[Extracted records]
───

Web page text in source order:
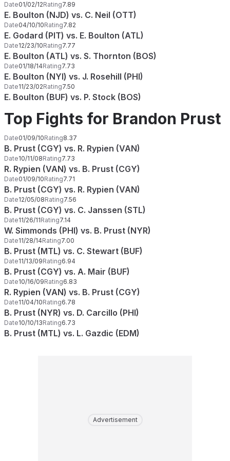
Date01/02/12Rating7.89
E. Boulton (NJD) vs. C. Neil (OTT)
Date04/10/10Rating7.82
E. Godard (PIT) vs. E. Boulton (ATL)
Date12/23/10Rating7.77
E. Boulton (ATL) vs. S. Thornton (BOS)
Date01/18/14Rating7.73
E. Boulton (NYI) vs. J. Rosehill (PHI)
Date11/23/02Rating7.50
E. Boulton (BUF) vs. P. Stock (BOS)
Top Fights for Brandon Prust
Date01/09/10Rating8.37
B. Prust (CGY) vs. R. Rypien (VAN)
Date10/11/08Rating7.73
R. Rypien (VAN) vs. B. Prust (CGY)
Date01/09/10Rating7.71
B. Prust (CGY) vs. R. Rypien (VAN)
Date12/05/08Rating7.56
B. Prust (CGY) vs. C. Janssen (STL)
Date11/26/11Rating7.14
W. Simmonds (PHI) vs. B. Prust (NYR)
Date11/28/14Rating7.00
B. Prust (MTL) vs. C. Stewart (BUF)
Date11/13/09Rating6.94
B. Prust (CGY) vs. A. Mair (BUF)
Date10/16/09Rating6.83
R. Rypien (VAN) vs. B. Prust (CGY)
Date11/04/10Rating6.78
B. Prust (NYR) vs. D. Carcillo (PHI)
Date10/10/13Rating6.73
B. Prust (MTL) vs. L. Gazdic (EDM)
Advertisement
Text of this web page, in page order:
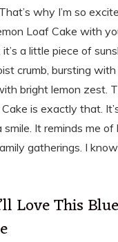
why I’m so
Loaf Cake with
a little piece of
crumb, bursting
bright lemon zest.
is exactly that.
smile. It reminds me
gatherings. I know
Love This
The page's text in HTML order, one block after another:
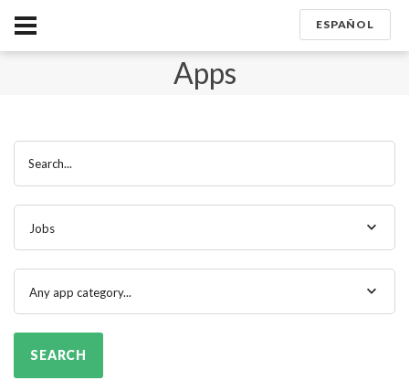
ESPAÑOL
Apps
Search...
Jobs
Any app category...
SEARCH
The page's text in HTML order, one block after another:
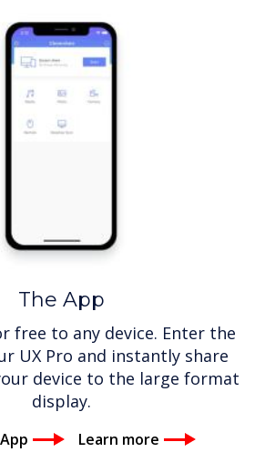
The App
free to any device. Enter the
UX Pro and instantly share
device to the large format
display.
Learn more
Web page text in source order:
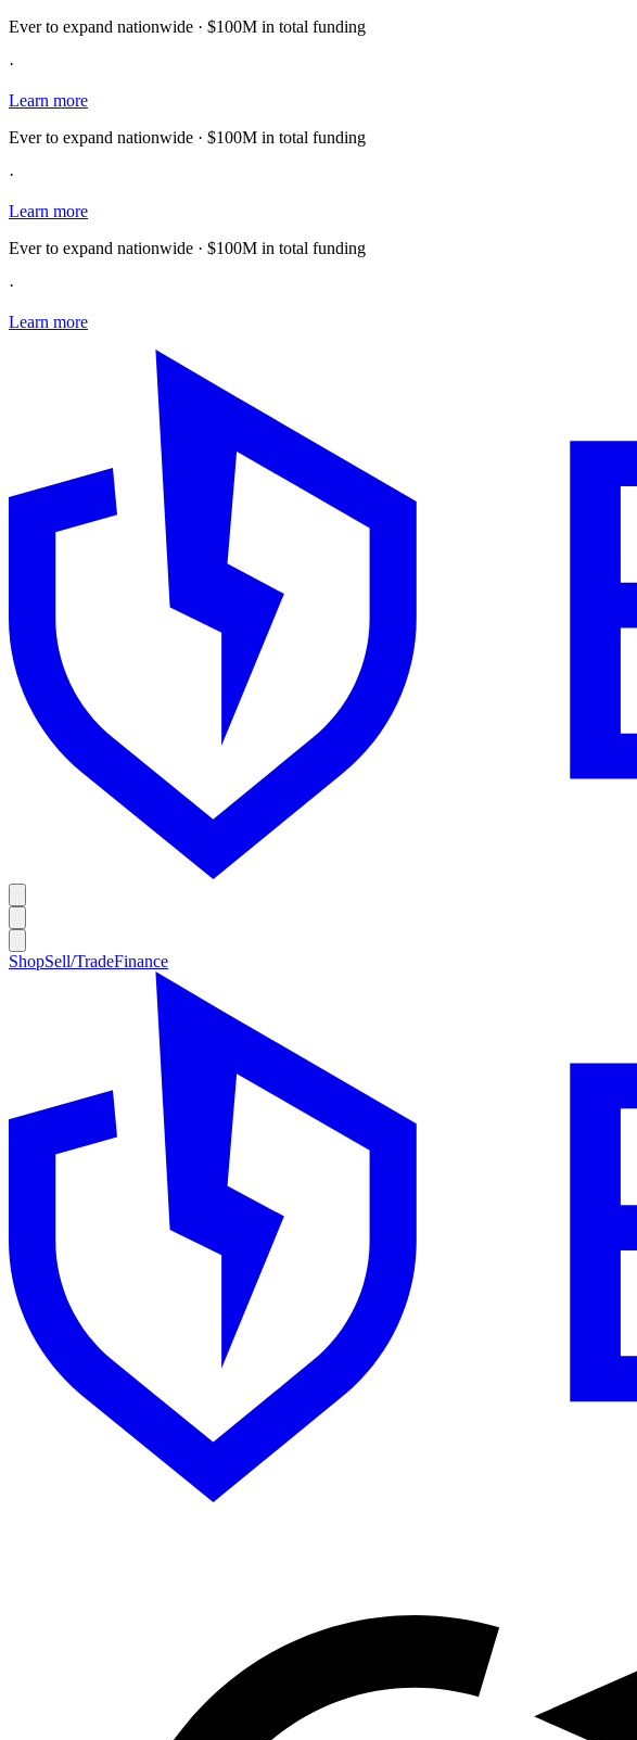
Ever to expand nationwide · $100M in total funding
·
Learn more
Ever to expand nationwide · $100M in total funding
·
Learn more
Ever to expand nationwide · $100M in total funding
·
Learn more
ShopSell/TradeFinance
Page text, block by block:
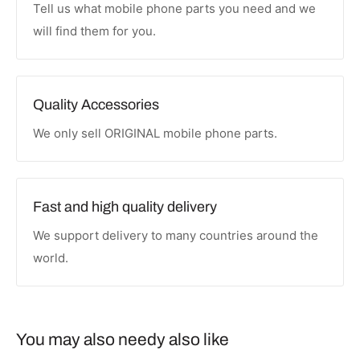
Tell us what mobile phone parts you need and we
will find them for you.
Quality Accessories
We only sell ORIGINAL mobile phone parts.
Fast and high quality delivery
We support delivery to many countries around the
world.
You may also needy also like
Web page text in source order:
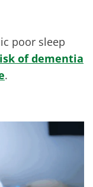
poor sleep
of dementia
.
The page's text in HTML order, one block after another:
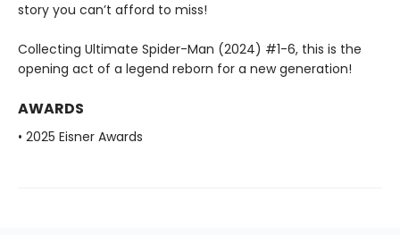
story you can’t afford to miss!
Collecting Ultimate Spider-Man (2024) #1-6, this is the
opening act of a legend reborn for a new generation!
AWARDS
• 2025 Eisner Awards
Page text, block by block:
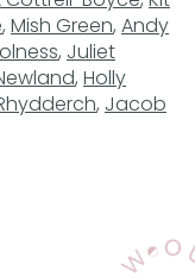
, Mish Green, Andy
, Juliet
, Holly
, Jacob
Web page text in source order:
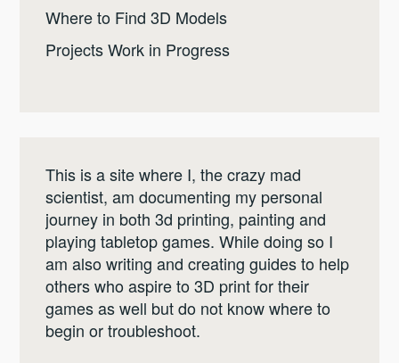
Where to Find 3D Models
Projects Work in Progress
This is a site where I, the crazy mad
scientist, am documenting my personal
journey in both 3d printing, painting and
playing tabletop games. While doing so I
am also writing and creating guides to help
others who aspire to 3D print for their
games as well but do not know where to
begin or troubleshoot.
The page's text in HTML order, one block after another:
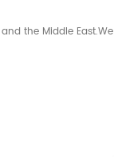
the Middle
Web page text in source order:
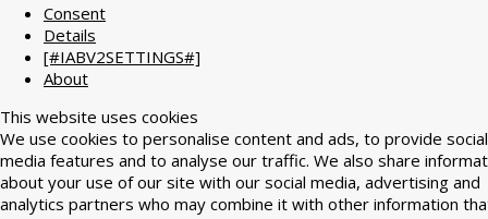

───

Your task is to set down the records shown above exactly, minus any pictures.

Web page text in source order:
Date01/02/12Rating7.89
E. Boulton (NJD) vs. C. Neil (OTT)
Date04/10/10Rating7.82
E. Godard (PIT) vs. E. Boulton (ATL)
Date12/23/10Rating7.77
E. Boulton (ATL) vs. S. Thornton (BOS)
Date01/18/14Rating7.73
E. Boulton (NYI) vs. J. Rosehill (PHI)
Date11/23/02Rating7.50
E. Boulton (BUF) vs. P. Stock (BOS)
Top Fights for Brandon Prust
Date01/09/10Rating8.37
B. Prust (CGY) vs. R. Rypien (VAN)
Date10/11/08Rating7.73
R. Rypien (VAN) vs. B. Prust (CGY)
Date01/09/10Rating7.71
B. Prust (CGY) vs. R. Rypien (VAN)
Date12/05/08Rating7.56
B. Prust (CGY) vs. C. Janssen (STL)
Date11/26/11Rating7.14
W. Simmonds (PHI) vs. B. Prust (NYR)
Date11/28/14Rating7.00
B. Prust (MTL) vs. C. Stewart (BUF)
Date11/13/09Rating6.94
B. Prust (CGY) vs. A. Mair (BUF)
Date10/16/09Rating6.83
R. Rypien (VAN) vs. B. Prust (CGY)
Date11/04/10Rating6.78
B. Prust (NYR) vs. D. Carcillo (PHI)
Date10/10/13Rating6.73
B. Prust (MTL) vs. L. Gazdic (EDM)
Advertisement
Text of this web page, in page order:
why I’m so
Loaf Cake with
a little piece of
crumb, bursting
bright lemon zest.
is exactly that.
smile. It reminds me
gatherings. I know
Love This
The page's text in HTML order, one block after another:
ESPAÑOL
Apps
Search...
Jobs
Any app category...
SEARCH
The page's text in HTML order, one block after another:
The App
free to any device. Enter the
UX Pro and instantly share
device to the large format
display.
Learn more
Web page text in source order:
Ever to expand nationwide · $100M in total funding
·
Learn more
Ever to expand nationwide · $100M in total funding
·
Learn more
Ever to expand nationwide · $100M in total funding
·
Learn more
ShopSell/TradeFinance
Page text, block by block:
Tell us what mobile phone parts you need and we
will find them for you.
Quality Accessories
We only sell ORIGINAL mobile phone parts.
Fast and high quality delivery
We support delivery to many countries around the
world.
You may also needy also like
Web page text in source order:
poor sleep
of dementia
.
The page's text in HTML order, one block after another:
story you can’t afford to miss!
Collecting Ultimate Spider-Man (2024) #1-6, this is the
opening act of a legend reborn for a new generation!
AWARDS
• 2025 Eisner Awards
Page text, block by block:
, Mish Green, Andy
, Juliet
, Holly
, Jacob
Web page text in source order:
Where to Find 3D Models
Projects Work in Progress
This is a site where I, the crazy mad
scientist, am documenting my personal
journey in both 3d printing, painting and
playing tabletop games. While doing so I
am also writing and creating guides to help
others who aspire to 3D print for their
games as well but do not know where to
begin or troubleshoot.
The page's text in HTML order, one block after another:
the Middle
Web page text in source order:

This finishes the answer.